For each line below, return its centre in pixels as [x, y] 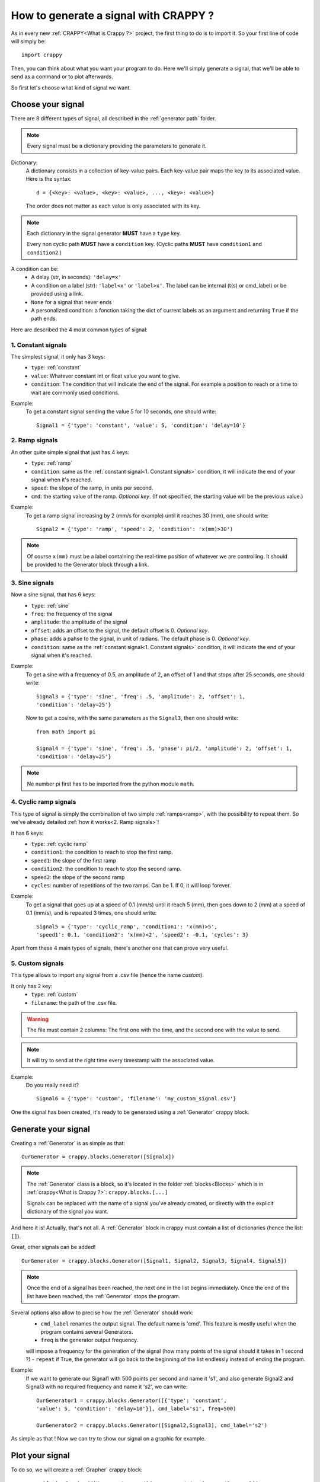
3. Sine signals [33, 583]
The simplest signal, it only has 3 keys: [58, 356]
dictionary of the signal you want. [68, 1211]
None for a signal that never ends [71, 302]
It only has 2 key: [32, 986]
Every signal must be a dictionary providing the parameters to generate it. [117, 146]
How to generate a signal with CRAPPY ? [113, 15]
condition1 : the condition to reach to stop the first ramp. [102, 852]
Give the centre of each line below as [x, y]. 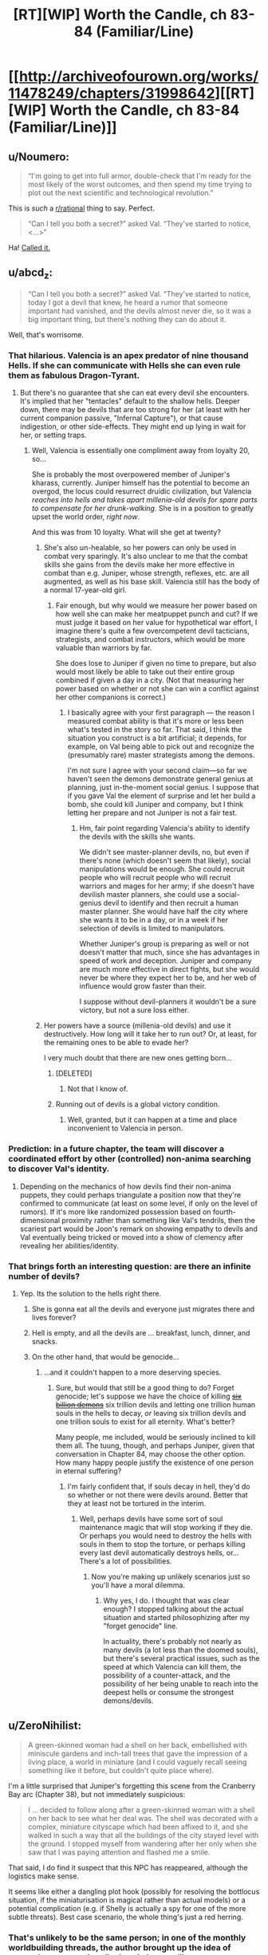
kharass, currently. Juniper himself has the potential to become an [140, 483]
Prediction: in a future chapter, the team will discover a [116, 1149]
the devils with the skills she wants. [137, 837]
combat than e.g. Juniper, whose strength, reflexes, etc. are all [146, 573]
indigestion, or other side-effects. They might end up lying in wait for [133, 427]
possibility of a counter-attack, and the [167, 1675]
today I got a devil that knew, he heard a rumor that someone [128, 302]
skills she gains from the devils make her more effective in [139, 564]
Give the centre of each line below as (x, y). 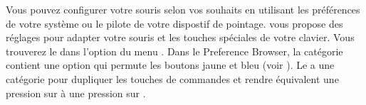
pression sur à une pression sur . (76, 93)
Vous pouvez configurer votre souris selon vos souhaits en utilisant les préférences (183, 9)
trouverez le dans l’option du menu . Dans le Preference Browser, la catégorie (174, 51)
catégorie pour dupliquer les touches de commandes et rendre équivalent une (172, 78)
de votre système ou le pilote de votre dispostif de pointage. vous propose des (174, 23)
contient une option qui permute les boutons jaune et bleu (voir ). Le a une (170, 65)
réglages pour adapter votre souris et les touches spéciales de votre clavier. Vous (180, 37)
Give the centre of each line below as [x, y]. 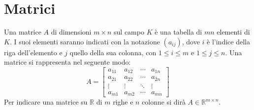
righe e [123, 102]
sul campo [129, 32]
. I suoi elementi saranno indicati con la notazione [85, 41]
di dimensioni [71, 32]
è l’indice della [228, 41]
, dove [191, 41]
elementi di [233, 32]
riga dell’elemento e [33, 52]
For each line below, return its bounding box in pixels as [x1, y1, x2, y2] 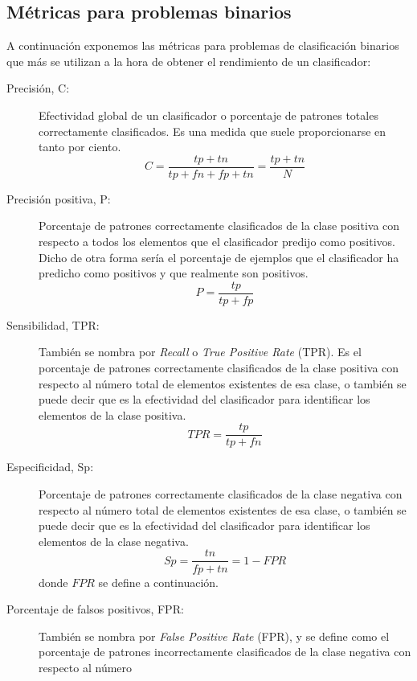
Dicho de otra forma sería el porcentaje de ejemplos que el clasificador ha [39, 248, 399, 265]
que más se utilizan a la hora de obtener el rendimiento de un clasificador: [6, 52, 371, 69]
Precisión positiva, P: [6, 190, 111, 207]
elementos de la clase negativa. [39, 532, 189, 549]
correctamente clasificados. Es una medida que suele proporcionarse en [39, 122, 386, 139]
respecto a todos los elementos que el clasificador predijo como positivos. [39, 233, 395, 250]
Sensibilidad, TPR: [6, 316, 100, 333]
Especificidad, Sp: [6, 458, 94, 475]
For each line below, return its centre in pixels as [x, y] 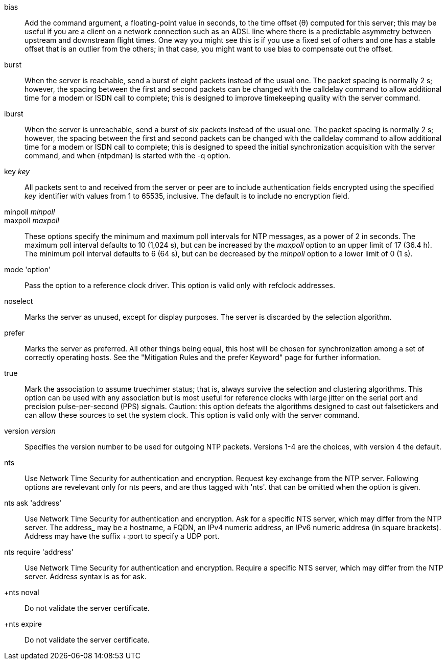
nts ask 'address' [33, 503]
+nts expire [23, 624]
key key [17, 171]
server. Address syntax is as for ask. [86, 576]
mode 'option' [28, 269]
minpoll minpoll [30, 212]
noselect [19, 301]
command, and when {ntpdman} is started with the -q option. [128, 156]
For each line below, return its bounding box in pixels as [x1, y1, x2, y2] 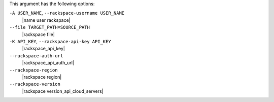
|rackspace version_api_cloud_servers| [22, 88, 104, 94]
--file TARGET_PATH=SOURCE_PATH [9, 24, 90, 30]
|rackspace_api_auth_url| [22, 60, 75, 66]
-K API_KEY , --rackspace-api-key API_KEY [9, 38, 111, 44]
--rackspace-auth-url [9, 53, 63, 58]
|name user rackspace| [22, 17, 71, 23]
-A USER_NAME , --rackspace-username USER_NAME [9, 10, 125, 16]
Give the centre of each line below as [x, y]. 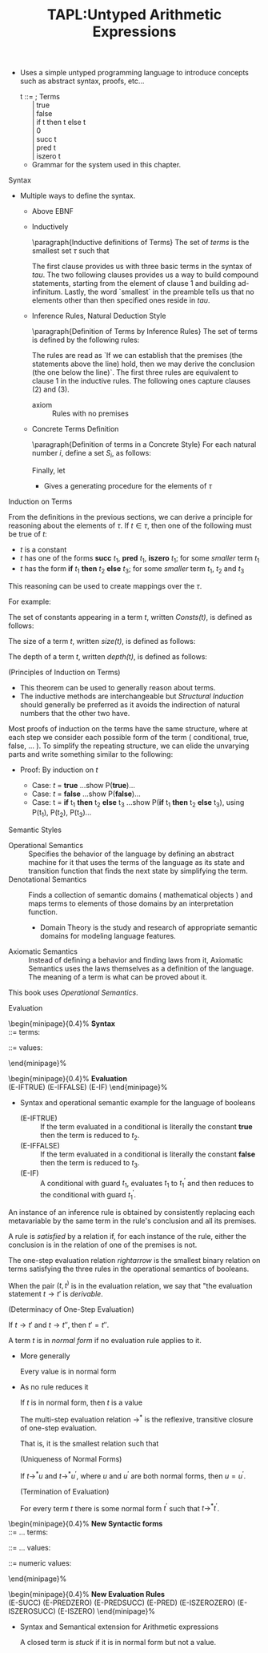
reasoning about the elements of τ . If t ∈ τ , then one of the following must [130, 525]
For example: [30, 601]
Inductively [50, 227]
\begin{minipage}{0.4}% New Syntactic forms [86, 1524]
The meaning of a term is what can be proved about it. [118, 977]
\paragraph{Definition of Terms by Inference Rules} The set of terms [145, 332]
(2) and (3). [50, 389]
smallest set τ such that [70, 251]
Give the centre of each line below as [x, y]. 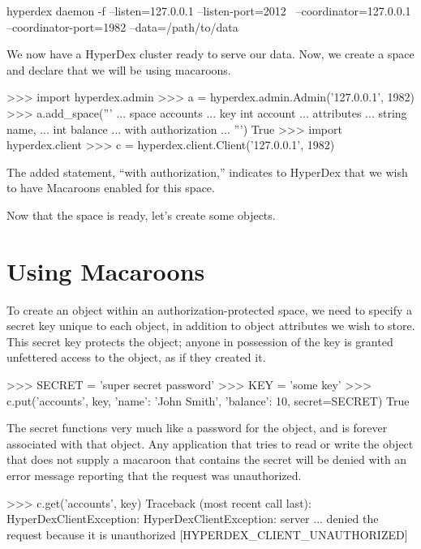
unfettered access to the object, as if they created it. [136, 357]
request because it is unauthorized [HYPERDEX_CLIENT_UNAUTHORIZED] [207, 534]
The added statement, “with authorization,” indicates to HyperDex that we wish [207, 172]
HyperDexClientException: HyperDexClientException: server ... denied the [193, 519]
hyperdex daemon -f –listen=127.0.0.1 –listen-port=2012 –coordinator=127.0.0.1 [209, 11]
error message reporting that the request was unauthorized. [154, 475]
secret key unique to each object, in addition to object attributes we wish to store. [211, 326]
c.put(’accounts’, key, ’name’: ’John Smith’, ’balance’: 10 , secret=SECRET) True [208, 400]
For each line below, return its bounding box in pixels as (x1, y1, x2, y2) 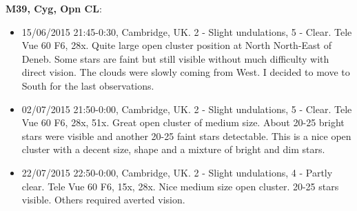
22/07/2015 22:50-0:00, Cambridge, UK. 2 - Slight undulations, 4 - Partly (21, 165, 333, 179)
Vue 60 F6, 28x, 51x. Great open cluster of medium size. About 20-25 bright (21, 115, 345, 130)
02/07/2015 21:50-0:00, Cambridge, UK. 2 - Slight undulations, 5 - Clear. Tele (21, 101, 352, 116)
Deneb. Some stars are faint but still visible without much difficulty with (21, 51, 329, 66)
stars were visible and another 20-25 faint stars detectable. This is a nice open (21, 128, 351, 143)
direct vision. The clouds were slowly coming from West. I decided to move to (21, 65, 350, 79)
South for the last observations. (21, 78, 154, 92)
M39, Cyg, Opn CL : (6, 1, 102, 15)
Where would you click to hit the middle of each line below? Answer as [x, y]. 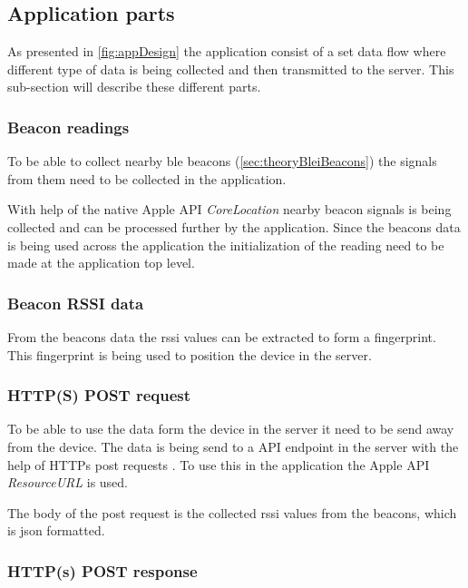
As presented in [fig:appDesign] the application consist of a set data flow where [227, 51]
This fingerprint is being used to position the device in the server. [190, 354]
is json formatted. [56, 530]
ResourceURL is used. [68, 482]
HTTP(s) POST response [102, 570]
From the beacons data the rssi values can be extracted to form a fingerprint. [222, 336]
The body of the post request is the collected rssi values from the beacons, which [232, 512]
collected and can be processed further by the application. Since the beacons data [234, 226]
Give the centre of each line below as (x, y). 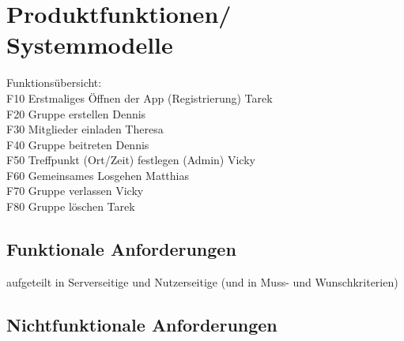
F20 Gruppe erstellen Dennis (76, 113)
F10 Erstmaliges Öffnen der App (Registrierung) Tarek (140, 97)
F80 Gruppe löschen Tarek (71, 206)
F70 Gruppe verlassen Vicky (75, 191)
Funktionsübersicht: (54, 82)
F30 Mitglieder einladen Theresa (85, 129)
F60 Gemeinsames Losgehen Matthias (98, 175)
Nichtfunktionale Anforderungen (142, 324)
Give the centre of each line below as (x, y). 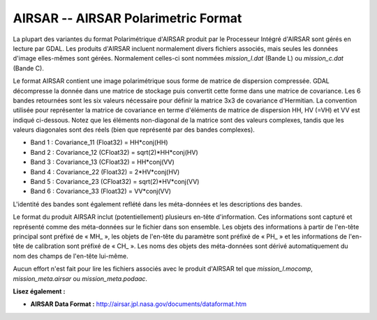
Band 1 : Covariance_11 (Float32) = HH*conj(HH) (99, 142)
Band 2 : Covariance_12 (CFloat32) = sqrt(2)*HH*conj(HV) (114, 152)
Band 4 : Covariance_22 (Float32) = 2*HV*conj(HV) (105, 172)
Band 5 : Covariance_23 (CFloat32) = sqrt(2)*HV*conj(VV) (115, 182)
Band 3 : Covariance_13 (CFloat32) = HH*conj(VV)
══════
__TASK PROMPT__
Please repeat exactly the data above from its first line to the line that contains "It only has 2 key: [32, 986]", inclusive, and leave every picture out.

__WRITTEN RESPONSE__
For each line below, return its centre in pixels as [x, y] 
3. Sine signals [33, 583]
The simplest signal, it only has 3 keys: [58, 356]
dictionary of the signal you want. [68, 1211]
None for a signal that never ends [71, 302]
It only has 2 key: [32, 986]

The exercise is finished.